Gesetze: AO § 164 Abs. 2 S. 1, AO § 164 Abs. 3 S. 3, AO § 164 Abs. 4 S. 1, AO § 169 Abs. 1 S. 1, AO § 169 Abs. 2 S. 1 Nr. 2, AO § 169 Abs. 2 S. 2, AO § 170 Abs. 2 S. 1 Nr. 1, AO § 171 Abs. 3, AO § 171 Abs. 4 S. 1, AO § 202 Abs. 1 S. 3, UStG 2012 § 13b Abs. 2 Nr. 1, UStG 2012 § 13b Abs. 2 Nr. 4, UStG 2012 § 13b Abs. 2 Nr. 5, UStG 2012 § 15 Abs. 1 S. 1 Nr. 4

Vermerk „ohne Änderung” im Betriebsprüfungsbericht als Mitteilung im Sinne des § 202 Abs. 1 Satz 3 AO

Festsetzungsfrist bei nicht zu Änderung eines unter dem Vorbehalt der Nachprüfung stehenden Umsatzsteuerbescheides führender Außenprüfung und entgegen § 164 Abs. 3 Satz 3 AO unterbliebener Aufhebung des Vorbehalts der Nachprüfung

Leitsatz

1. Ist im Betriebsprüfungsbericht bei der geprüften Umsatzsteuer für ein bestimmtes Jahr zu Umsätzen und Vorsteuern jeweils „ohne Änderung” vermerkt, ist darin eine Mitteilung im Sinne des § 202 Abs. 1 Satz 3 AO zu sehen, die nach § 171 Abs. 4 Satz 1 AO zu einer Beendigung der Ablaufhemmung der Festsetzungsfrist für den Umsatzsteuerbescheid des betroffenen Jahres nach drei Monaten führt. Das gilt auch dann, wenn das Finanzamt nach der Außenprüfung entgegen seiner gesetzlichen Verpflichtung gemäß § 164 Abs. 3 Satz 3 AO den Vorbehalt der Nachprüfung in dem Umsatzsteuerbescheid nicht aufgehoben hat und bei zutreffender Behandlung tatsächlich den Umsatzsteuerbescheid zugunsten des Unternehmers ändern hätte müssen (im Streitfall: unzutreffend nach § 13b UStG angenommene Steuerschuldnerschaft eines Bauunternehmers).

2. Will der Unternehmer in diesem Fall eine Änderung zu seinen Gunsten erreichen, muss er innerhalb der Frist des § 171 Abs. 4 Satz 1 AO bzw. – wenn die reguläre Festsetzungsfrist später endet – vor Ablauf der Festsetzungsfrist einen Antrag auf Änderung des unter dem Vorbehalt der Nachprüfung stehenden Umsatzsteuerbescheids nach § 164 Abs. 2 AO stellen.
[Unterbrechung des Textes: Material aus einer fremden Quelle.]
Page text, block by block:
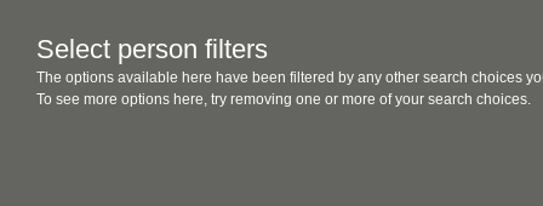
Select person filters
The options available here have been filtered by any other search choices
To see more options here, try removing one or more of your search choices.
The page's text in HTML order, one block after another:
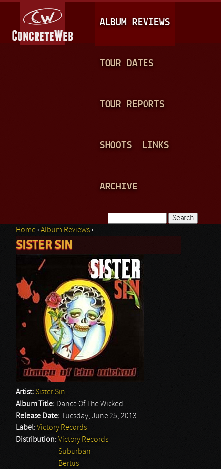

Ohne einen solchen Antrag ist der Ablauf der Festsetzungsfrist auch nicht nach Treu und Glauben – ggf. unter Berücksichtigung gemeinschaftsrechtlicher Grundsätze, wie den „effet utile” als „Spielart der teleologischen Interpretation” – gehemmt.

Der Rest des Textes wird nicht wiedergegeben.